Helena it was who rescued me from oblivion. “I could have become pregnant,” she said, with unintended irony, “if Eamonn hadn’t been around to guard me.”
June was passing, it was time for me to go. I called Sister Eileen at the Rotunda and begged her to find me a family to stay with. She promised to get back to me soon.
One night around 2:30, I made sure Helena was asleep in bed and Eamonn had dropped off on the chaise longue in his pajamas and bathrobe. Clad only in my prettiest robe, I opened up her door. “Eamonn darling,” I whispered huskily, “I need you.”
A light sleeper, he woke instantly with his fingers to his lips.
“Go away,” he mouthed.
“I’m not a dog, my darling.”
He gritted his teeth and shook his head. To which I responded by opening up one side of my robe. Displaying an outsized breast, I beckoned him seductively.
“No,” he said hoarsely.
I opened up the other side of my robe and started to walk into the room, showing my recent marvelous tan. A heavy sigh of longing escaped him.
I removed my robe just as he came at me and gathered it before it fell to the ground. I had guessed right. He enjoyed danger. As he ushered me out, he was doing his best not to laugh aloud.
In my room, after spitting dryly on my hands, I took the cord of his pajamas and whipped him with it, then ripped his pajamas off, tearing them.
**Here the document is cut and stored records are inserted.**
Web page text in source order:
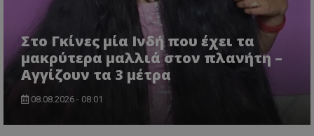
Στο Γκίνες μία Ινδή που έχει τα
μακρύτερα μαλλιά στον πλανήτη –
Αγγίζουν τα 3 μέτρα
08.08.2026 - 08:01
_ga_J7RS52TMNC
.tothemaonline.com
1 χρόνος 1
Αυτό
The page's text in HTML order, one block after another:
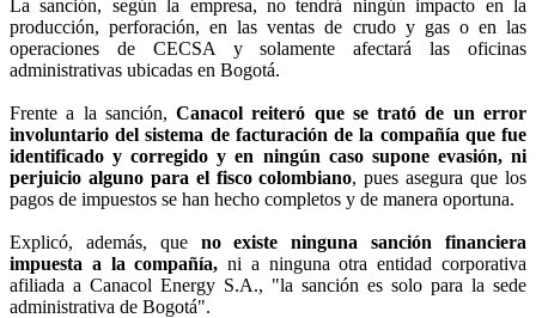
La sanción, según la empresa, no tendrá ningún impacto en la
producción, perforación, en las ventas de crudo y gas o en las
operaciones de CECSA y solamente afectará las oficinas
administrativas ubicadas en Bogotá.
Frente a la sanción,Canacol reiteró que se trató de un error
involuntario del sistema de facturación de la compañía que fue
identificado y corregido y en ningún caso supone evasión, ni
perjuicio alguno para el fisco colombiano, pues asegura que los
pagos de impuestos se han hecho completos y de manera oportuna.
Explicó, además, que no existe ninguna sanción financiera
impuesta a la compañía, ni a ninguna otra entidad corporativa
afiliada a Canacol Energy S.A., "la sanción es solo para la sede
administrativa de Bogotá".

For a couple of hours we were very sensuous. He found my big belly irresistible in Mary’s narrow, never-loved-in bed. And now well beyond the early fearful months of pregnancy, I, too, had no inhibitions, physical or verbal.
Pay attention, Salome, watch this, Jezebel. I flaunted my considerable attractions. I took every jutting piece of him into my mouth from his ears to his toes. I used words and phrases I never knew I knew.
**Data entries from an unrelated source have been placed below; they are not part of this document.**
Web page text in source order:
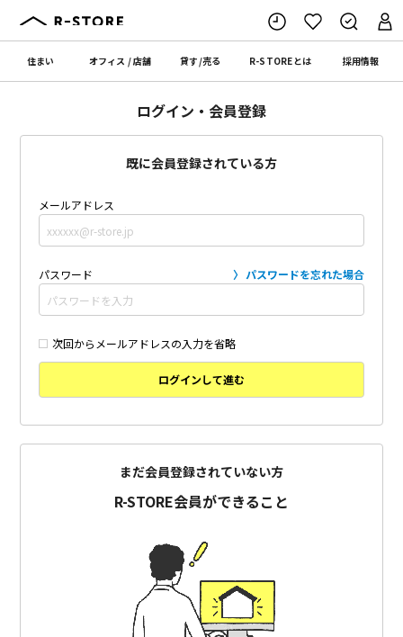
住まい オフィス /店舗 貸す/売る R-STOREとは 採用情報
ログイン・会員登録
既に会員登録されている方
メールアドレス
パスワード パスワードを忘れた場合
次回からメールアドレスの入力を省略
ログインして進む
まだ会員登録されていない方
R-STORE会員ができること

Eamonn kept telling me unclerically how much he loved me and how impossible it was for him to live without me.
At about 4:30, when we were both exhausted, without warning, I kicked him out of bed. He raised himself off the fl
oor. Pathetically: “You made me bang my head.”
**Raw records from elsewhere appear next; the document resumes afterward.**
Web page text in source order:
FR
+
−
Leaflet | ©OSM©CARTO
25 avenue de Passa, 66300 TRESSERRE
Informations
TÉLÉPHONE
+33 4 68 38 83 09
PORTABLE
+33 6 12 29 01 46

“This bed is too small for two, which is why you gave me it.”
“Come into my bedroom, then?”
“Forget it.” I deliberately spoke in an offhand, male kind of way. “I needed to act horny tonight but I’ve had enough to last me a lifetime.” My bitter message to him was: Remember this, Eamonn, remember my young warm soft impressionable flesh, remember it when you are saying Mass, remember it on your deathbed at eighty-five, remember forever and ever in hell, if you end up there as you deserve, remember what you threw away.
“But —”
“Grab your togs and switch off the light when you leave.”
“Can’t you see kicking me out of bed is cruel, Annie?”
“I sure can.” I turned to the wall. “Now you know how I felt when you kicked me out of mine.”
But while I got my revenge, I was overwhelmed with sadness because I loved him so and because good-bye is good-bye.
In the morning, Sister Eileen called to say she had found me a family to stay with in Clontarf, a suburb of Dublin.
As soon as Eamonn came home from work he rushed into my room with a familiar glint in his eye, only to find my bags were packed. He held his hands up. Seldom can he have been so shaken.
“How,” I said, “can I stay here with Helena’s kids when you want me to give up my own?”
“So you are giving it up?”
“That,” I said insincerely, “is probably for the best.”
“I could send Helena away early.”
“You couldn’t possibly do a cruel thing like that,” I said. “It’s so unlike you.”
He shrugged. “Perhaps. You’ll be staying where?”
“Sister Eileen’s found me a place in Dublin till the baby’s born.”
“You will let me know where?” The same old Eamonn wanting to control me.
“Do you think,” I said, “I would keep anything from you?” The same old me, delighting in tricking a trickster.